Our calculation specifies decimal places using round() , which comes with a tricky situation with rounding off a 5. As mentioned in its documentation (paraphrased):

the IEC 60559 standard is expected to be used (“go to the even digit”), but round(0.15, 1)could be either 0.1 or 0.2, depending on the OS services and on representation error.

In our case, round(0.15, 1) returns 0.1, but it appears that CDC’s rounding would return 0.2. For example, if we have a EP_variable value of 18.15 in our original calculation, it would show up as 18.2 in CDC SVI, whereas it would become 18.1 in our calculation after rounding.

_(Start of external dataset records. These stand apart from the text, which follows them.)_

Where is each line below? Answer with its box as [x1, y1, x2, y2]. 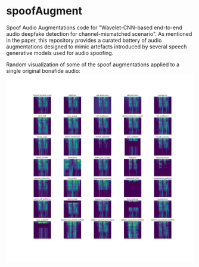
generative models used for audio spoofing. [6, 49, 114, 56]
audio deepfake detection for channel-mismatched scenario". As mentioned [6, 30, 192, 37]
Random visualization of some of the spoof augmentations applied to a [6, 61, 180, 68]
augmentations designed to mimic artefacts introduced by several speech [6, 43, 187, 50]
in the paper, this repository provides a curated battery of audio [6, 36, 162, 44]
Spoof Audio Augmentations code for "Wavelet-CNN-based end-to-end [6, 24, 183, 31]
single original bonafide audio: [6, 67, 80, 74]
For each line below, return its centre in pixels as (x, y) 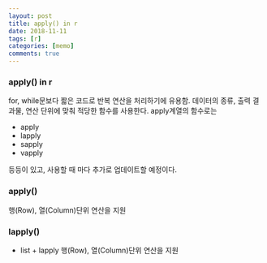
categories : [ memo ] (41, 46)
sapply (31, 144)
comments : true (34, 54)
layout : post (30, 16)
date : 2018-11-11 (38, 31)
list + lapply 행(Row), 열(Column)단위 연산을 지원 (99, 250)
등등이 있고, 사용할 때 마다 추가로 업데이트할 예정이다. (93, 170)
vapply (31, 153)
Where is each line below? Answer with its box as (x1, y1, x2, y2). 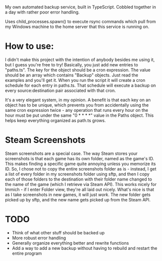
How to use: (5, 41, 54, 52)
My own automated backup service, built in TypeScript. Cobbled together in (5, 4, 156, 10)
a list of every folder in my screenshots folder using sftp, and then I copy (5, 171, 150, 177)
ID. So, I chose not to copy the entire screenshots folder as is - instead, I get (5, 166, 157, 171)
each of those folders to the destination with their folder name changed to (5, 176, 152, 182)
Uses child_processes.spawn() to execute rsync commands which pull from (5, 19, 156, 24)
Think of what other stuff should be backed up (12, 230, 105, 235)
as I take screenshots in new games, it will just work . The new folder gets (5, 191, 151, 198)

This would only be a problem with numbers with the second digit after the decimal point as 5, and the tract shown above happens not to be affected. But other tracts might have values that are rounded down for our calculation and rounded up for CDC calculation, which in turn leads to differences in percentile rankings of a certain tract among all tracts.

One option is to add a new rounding function to the package, but for now, this is as close as we could reproduce the CDC SVI result, which is not too bad.